- TASK STATEMENT
Copy nothing but the lines below running from the line containing "Compare the liquor bottle at (660, 228)" through the line containing "[364,59,404,196]", both end lines included.

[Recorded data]
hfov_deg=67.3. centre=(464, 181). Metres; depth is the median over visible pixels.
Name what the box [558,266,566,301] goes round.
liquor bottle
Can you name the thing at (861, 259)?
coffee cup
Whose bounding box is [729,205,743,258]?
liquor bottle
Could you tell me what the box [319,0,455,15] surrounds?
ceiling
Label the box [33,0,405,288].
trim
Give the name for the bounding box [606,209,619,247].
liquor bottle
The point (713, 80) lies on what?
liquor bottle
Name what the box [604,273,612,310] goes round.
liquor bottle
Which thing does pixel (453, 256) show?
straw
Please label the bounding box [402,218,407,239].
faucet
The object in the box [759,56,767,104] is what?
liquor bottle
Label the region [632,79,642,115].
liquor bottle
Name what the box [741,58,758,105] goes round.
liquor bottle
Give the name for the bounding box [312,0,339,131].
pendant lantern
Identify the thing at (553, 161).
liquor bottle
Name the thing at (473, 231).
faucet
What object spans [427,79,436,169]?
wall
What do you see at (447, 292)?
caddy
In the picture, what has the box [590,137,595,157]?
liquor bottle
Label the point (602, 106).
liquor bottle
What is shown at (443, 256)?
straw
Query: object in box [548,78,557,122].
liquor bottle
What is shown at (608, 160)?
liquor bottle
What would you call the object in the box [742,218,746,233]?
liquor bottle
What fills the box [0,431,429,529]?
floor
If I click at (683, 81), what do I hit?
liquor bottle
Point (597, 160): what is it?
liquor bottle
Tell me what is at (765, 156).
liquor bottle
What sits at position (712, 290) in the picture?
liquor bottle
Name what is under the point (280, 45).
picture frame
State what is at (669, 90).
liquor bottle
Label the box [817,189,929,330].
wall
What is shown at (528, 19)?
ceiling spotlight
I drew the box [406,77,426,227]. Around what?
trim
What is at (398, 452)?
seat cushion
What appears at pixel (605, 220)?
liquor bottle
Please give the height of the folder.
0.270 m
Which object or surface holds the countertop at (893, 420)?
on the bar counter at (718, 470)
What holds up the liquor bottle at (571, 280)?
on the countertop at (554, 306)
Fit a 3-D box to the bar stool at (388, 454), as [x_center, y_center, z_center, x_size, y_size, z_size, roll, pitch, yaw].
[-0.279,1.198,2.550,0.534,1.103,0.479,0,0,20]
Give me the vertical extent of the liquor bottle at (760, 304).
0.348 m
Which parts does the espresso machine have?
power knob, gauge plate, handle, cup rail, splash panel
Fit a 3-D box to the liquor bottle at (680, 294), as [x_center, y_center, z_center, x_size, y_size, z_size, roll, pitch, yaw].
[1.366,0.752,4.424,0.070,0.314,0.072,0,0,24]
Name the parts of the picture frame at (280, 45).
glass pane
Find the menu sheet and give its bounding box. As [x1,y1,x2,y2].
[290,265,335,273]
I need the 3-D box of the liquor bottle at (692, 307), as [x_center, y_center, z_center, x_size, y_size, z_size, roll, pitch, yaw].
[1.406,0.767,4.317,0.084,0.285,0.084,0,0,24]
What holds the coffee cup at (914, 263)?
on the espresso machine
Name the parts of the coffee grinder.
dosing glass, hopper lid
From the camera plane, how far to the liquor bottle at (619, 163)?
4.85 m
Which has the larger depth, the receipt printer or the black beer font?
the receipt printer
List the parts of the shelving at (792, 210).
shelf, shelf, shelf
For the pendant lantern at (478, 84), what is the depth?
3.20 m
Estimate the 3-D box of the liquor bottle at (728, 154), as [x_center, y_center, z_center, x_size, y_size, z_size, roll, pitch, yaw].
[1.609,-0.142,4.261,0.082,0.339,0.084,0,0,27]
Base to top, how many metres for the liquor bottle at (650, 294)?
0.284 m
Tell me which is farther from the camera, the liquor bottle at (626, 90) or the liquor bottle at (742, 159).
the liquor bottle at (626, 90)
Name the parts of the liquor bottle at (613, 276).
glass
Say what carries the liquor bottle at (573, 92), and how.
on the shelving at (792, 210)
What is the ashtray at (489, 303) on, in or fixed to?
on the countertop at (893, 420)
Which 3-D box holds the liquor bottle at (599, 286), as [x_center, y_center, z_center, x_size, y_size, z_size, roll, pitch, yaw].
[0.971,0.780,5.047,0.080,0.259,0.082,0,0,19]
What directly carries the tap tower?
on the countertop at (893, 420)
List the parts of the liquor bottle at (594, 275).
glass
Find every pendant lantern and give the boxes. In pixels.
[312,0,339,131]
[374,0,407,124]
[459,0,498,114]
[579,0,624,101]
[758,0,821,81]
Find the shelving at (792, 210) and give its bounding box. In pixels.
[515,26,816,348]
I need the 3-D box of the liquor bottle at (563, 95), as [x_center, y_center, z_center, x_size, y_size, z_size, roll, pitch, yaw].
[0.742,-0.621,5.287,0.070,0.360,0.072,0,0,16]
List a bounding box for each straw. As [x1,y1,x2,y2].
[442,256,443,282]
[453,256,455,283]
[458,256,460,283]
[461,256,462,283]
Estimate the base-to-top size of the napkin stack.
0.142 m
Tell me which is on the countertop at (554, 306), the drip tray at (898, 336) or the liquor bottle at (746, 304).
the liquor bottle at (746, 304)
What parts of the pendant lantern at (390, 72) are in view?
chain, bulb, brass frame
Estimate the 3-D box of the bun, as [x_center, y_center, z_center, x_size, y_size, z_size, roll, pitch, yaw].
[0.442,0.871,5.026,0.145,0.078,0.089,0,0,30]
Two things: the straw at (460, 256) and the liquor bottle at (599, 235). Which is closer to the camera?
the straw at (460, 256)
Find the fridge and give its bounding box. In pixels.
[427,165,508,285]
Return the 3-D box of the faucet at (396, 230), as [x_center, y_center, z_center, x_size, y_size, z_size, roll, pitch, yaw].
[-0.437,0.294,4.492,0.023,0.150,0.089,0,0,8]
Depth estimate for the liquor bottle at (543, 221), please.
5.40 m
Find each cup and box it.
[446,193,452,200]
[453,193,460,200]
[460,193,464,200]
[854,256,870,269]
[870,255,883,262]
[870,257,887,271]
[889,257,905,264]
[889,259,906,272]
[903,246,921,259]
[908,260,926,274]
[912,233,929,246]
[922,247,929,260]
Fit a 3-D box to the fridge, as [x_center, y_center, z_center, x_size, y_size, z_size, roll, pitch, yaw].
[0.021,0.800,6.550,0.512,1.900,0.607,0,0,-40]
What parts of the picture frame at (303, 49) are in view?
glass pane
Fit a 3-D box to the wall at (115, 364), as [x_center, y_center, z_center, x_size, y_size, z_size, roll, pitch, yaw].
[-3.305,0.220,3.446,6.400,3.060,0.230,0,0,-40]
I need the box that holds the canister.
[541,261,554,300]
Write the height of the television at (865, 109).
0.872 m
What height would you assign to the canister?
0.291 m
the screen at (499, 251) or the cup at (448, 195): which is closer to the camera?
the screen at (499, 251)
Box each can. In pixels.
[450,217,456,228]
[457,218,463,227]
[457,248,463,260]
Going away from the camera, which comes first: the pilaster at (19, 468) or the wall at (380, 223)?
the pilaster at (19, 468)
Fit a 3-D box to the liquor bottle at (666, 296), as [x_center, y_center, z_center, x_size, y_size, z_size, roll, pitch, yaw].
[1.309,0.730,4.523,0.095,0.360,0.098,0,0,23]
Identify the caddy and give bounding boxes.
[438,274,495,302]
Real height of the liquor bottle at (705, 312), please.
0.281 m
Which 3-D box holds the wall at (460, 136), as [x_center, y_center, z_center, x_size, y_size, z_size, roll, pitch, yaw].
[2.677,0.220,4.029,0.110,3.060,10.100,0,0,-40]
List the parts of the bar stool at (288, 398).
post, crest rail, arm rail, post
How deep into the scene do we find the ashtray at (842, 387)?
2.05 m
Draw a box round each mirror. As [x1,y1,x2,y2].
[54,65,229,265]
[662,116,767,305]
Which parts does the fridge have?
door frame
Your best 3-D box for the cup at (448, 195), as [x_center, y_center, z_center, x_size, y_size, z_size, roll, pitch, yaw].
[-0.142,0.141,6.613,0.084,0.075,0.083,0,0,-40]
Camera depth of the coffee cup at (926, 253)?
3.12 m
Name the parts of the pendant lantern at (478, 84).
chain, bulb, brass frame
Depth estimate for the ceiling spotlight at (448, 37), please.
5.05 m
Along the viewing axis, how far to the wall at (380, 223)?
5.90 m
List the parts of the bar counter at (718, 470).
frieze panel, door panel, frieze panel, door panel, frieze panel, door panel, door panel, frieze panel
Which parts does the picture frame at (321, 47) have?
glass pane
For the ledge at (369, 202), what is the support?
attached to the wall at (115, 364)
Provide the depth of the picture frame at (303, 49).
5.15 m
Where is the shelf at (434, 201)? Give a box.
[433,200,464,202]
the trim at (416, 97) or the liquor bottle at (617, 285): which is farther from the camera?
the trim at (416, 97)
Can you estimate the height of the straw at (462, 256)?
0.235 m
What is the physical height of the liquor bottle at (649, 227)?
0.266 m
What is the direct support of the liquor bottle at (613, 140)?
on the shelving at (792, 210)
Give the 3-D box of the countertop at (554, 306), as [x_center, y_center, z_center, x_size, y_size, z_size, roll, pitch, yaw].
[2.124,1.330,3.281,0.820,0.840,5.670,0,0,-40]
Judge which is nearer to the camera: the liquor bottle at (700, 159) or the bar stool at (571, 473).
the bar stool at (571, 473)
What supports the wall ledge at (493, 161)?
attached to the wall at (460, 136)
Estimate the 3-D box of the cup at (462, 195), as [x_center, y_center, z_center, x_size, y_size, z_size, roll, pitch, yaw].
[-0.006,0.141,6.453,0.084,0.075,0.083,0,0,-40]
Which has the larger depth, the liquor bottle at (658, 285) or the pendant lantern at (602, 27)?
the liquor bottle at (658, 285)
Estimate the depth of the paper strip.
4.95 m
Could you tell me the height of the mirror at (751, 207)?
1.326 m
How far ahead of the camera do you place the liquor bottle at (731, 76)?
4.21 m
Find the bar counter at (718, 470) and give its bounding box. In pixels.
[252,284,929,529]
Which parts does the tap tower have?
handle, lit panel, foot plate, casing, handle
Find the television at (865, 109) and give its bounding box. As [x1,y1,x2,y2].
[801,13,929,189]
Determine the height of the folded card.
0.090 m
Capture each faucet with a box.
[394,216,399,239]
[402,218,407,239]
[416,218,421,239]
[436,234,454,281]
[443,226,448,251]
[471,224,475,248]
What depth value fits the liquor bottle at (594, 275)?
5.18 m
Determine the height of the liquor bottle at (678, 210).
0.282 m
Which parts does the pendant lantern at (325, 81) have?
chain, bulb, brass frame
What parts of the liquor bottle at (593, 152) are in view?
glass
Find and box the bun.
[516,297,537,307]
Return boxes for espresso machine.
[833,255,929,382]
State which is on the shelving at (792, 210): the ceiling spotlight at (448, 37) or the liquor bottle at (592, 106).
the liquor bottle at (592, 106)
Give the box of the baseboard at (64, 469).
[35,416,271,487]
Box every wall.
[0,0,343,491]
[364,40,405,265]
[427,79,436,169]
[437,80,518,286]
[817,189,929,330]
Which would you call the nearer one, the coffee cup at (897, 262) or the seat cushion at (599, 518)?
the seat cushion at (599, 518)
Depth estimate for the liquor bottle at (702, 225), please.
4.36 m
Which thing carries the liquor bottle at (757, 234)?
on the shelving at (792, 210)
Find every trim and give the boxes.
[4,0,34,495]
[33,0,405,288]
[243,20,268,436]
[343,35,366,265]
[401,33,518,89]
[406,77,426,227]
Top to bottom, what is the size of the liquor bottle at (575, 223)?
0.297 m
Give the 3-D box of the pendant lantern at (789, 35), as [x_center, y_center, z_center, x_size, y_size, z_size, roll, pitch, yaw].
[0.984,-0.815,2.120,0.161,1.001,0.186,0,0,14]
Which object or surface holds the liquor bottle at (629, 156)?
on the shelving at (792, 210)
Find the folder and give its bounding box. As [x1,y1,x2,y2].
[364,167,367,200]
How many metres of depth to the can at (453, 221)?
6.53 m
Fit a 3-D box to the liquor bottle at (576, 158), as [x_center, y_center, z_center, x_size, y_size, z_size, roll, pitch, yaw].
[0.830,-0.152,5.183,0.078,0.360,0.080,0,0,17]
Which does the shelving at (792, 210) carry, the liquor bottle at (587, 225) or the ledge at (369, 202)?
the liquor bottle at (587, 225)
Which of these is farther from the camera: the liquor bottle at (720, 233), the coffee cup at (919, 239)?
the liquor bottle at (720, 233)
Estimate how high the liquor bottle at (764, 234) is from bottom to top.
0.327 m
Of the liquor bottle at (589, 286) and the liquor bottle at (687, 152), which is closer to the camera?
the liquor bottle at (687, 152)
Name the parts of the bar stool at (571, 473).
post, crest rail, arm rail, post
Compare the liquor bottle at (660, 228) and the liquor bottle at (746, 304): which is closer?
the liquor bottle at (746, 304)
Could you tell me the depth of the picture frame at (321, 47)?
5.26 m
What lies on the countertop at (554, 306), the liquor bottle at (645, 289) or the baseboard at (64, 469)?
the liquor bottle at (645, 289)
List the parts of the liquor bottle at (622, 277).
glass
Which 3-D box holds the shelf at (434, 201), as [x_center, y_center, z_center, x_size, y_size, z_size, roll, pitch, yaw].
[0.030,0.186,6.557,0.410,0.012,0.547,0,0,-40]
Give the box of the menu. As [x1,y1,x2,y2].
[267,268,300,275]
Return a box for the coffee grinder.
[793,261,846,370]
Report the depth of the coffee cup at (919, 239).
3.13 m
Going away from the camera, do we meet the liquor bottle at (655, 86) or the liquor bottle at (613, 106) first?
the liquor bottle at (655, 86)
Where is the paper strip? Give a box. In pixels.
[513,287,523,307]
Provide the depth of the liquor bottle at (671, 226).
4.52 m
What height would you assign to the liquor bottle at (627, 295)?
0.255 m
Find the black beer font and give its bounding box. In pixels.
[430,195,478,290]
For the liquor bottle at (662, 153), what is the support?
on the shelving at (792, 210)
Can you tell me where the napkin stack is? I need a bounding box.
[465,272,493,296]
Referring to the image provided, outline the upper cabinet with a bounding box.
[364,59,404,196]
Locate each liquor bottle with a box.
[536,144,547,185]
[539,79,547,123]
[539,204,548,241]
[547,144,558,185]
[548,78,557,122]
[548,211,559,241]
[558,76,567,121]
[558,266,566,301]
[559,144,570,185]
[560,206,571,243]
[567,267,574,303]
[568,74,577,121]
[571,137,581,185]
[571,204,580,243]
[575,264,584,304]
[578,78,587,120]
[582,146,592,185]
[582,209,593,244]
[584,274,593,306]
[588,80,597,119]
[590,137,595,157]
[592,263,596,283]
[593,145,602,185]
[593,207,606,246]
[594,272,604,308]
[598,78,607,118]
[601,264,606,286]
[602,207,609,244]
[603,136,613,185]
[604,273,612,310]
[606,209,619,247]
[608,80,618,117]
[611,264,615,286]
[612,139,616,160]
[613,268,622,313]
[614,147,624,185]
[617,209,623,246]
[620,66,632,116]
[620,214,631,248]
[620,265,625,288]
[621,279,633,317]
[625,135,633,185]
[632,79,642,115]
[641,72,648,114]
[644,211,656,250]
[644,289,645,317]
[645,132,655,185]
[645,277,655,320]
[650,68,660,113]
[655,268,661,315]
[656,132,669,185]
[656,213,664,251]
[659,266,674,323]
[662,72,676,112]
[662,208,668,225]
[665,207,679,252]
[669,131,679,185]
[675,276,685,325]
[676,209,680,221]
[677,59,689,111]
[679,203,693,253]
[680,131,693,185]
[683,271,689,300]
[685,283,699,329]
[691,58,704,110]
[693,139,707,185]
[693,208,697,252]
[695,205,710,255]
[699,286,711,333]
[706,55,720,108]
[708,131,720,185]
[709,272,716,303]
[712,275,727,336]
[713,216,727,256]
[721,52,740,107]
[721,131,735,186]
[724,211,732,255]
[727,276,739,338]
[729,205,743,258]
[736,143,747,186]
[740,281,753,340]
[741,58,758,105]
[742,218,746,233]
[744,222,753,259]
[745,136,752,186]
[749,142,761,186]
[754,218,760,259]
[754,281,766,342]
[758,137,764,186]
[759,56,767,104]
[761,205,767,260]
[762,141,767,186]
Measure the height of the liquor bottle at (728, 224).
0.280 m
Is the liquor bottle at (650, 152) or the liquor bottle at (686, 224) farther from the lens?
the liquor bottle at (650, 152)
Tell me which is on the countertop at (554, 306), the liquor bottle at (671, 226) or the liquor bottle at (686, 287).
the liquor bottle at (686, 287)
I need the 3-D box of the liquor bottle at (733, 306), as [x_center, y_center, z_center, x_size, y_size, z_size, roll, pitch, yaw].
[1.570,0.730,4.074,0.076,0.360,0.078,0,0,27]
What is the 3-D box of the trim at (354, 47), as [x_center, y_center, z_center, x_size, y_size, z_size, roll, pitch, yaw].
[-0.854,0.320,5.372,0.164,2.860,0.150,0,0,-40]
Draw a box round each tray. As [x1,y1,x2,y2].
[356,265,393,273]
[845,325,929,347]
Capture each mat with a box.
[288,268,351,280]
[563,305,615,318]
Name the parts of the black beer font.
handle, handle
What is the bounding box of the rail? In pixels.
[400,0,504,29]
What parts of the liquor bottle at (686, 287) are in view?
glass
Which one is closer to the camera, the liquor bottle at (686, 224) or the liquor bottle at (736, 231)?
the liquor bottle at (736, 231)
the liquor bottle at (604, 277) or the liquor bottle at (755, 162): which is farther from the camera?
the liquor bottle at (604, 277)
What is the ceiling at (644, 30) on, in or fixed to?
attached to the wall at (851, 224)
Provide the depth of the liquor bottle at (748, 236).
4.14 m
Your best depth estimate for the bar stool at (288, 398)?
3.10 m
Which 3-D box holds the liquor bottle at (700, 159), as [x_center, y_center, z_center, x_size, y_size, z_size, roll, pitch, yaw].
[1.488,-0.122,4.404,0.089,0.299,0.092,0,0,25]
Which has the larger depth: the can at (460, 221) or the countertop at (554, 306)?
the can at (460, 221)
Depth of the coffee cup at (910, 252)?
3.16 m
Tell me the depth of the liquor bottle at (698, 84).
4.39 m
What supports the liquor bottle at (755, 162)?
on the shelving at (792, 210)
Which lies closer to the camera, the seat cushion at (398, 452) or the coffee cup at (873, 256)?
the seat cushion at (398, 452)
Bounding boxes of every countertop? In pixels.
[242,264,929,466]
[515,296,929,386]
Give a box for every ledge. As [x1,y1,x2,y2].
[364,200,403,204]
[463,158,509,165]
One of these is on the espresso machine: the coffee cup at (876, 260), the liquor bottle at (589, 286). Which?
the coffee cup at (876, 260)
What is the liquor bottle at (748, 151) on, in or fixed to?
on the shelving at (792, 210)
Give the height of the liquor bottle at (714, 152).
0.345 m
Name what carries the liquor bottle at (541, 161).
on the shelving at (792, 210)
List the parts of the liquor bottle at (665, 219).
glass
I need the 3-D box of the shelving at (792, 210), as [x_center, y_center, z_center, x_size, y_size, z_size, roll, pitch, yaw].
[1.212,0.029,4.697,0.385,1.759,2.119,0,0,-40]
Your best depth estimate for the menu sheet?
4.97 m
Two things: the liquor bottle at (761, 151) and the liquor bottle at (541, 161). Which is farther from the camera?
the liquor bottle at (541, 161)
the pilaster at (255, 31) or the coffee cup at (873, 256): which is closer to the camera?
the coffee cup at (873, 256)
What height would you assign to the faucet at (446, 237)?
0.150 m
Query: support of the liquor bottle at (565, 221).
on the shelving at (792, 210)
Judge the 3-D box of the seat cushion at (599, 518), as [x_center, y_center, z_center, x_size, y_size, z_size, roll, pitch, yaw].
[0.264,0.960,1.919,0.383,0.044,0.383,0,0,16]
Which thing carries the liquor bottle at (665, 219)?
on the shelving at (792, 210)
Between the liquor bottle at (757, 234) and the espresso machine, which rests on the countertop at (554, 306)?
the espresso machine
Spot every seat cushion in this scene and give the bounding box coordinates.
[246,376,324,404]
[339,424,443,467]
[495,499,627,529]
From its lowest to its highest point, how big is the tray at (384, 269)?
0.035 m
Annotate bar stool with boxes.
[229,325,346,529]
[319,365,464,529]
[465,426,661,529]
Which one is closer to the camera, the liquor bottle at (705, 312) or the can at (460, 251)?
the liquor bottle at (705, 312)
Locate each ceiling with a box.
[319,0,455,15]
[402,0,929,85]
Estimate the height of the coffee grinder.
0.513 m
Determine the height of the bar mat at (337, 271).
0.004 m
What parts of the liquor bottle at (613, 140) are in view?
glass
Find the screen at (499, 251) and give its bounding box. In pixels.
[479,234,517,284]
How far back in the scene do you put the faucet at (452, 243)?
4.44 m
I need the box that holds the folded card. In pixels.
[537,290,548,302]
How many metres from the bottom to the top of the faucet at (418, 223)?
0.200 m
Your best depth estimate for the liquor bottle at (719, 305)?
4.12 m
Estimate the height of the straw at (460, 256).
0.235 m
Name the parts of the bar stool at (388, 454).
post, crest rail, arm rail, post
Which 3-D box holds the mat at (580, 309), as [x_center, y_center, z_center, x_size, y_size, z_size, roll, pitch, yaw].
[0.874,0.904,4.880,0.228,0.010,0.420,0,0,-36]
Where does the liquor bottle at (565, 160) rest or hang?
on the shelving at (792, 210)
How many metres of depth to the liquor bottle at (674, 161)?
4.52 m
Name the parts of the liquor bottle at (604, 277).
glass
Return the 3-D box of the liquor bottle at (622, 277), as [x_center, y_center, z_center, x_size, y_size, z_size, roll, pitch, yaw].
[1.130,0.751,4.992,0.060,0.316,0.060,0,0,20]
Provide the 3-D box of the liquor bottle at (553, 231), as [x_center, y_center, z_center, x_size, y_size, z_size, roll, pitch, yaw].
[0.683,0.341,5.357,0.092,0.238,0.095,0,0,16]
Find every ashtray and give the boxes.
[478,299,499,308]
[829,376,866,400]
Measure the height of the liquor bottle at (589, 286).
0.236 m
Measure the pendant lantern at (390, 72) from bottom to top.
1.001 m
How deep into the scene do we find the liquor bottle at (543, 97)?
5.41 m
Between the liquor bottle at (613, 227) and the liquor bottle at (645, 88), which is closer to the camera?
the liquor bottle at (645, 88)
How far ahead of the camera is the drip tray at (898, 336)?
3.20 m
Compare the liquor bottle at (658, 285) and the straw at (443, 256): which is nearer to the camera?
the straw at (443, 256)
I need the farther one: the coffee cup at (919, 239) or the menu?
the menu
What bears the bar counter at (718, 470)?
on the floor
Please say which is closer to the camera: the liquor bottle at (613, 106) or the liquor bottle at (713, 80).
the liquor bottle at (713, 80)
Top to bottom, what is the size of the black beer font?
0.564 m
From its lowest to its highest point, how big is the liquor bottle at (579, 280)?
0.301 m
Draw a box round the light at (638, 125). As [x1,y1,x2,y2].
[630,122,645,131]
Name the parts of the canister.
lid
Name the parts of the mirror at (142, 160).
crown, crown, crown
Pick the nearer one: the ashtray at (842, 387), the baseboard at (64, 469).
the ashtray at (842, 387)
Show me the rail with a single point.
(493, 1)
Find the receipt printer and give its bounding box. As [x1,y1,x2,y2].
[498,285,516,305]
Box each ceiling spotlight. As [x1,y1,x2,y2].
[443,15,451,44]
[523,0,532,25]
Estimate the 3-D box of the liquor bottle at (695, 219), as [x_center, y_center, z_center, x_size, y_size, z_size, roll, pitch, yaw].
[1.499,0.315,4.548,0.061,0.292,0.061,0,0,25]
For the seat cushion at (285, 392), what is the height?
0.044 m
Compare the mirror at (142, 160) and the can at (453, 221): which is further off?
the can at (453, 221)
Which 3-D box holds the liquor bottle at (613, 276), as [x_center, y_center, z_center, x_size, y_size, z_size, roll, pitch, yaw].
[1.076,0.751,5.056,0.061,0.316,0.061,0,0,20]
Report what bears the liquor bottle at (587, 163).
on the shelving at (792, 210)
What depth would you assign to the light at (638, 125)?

- FINISHED EXERCISE
Compare the liquor bottle at (660, 228) and the liquor bottle at (746, 304): which is closer?
the liquor bottle at (746, 304)
Could you tell me the depth of the picture frame at (321, 47)?
5.26 m
What lies on the countertop at (554, 306), the liquor bottle at (645, 289) or the baseboard at (64, 469)?
the liquor bottle at (645, 289)
List the parts of the liquor bottle at (622, 277).
glass
Which 3-D box holds the shelf at (434, 201), as [x_center, y_center, z_center, x_size, y_size, z_size, roll, pitch, yaw].
[0.030,0.186,6.557,0.410,0.012,0.547,0,0,-40]
Give the box of the menu. As [x1,y1,x2,y2].
[267,268,300,275]
Return a box for the coffee grinder.
[793,261,846,370]
Report the depth of the coffee cup at (919, 239).
3.13 m
Going away from the camera, do we meet the liquor bottle at (655, 86) or the liquor bottle at (613, 106) first?
the liquor bottle at (655, 86)
Where is the paper strip? Give a box. In pixels.
[513,287,523,307]
Provide the depth of the liquor bottle at (671, 226).
4.52 m
What height would you assign to the liquor bottle at (627, 295)?
0.255 m
Find the black beer font and give its bounding box. In pixels.
[430,195,478,290]
For the liquor bottle at (662, 153), what is the support?
on the shelving at (792, 210)
Can you tell me where the napkin stack is? I need a bounding box.
[465,272,493,296]
Referring to the image provided, outline the upper cabinet with a bounding box.
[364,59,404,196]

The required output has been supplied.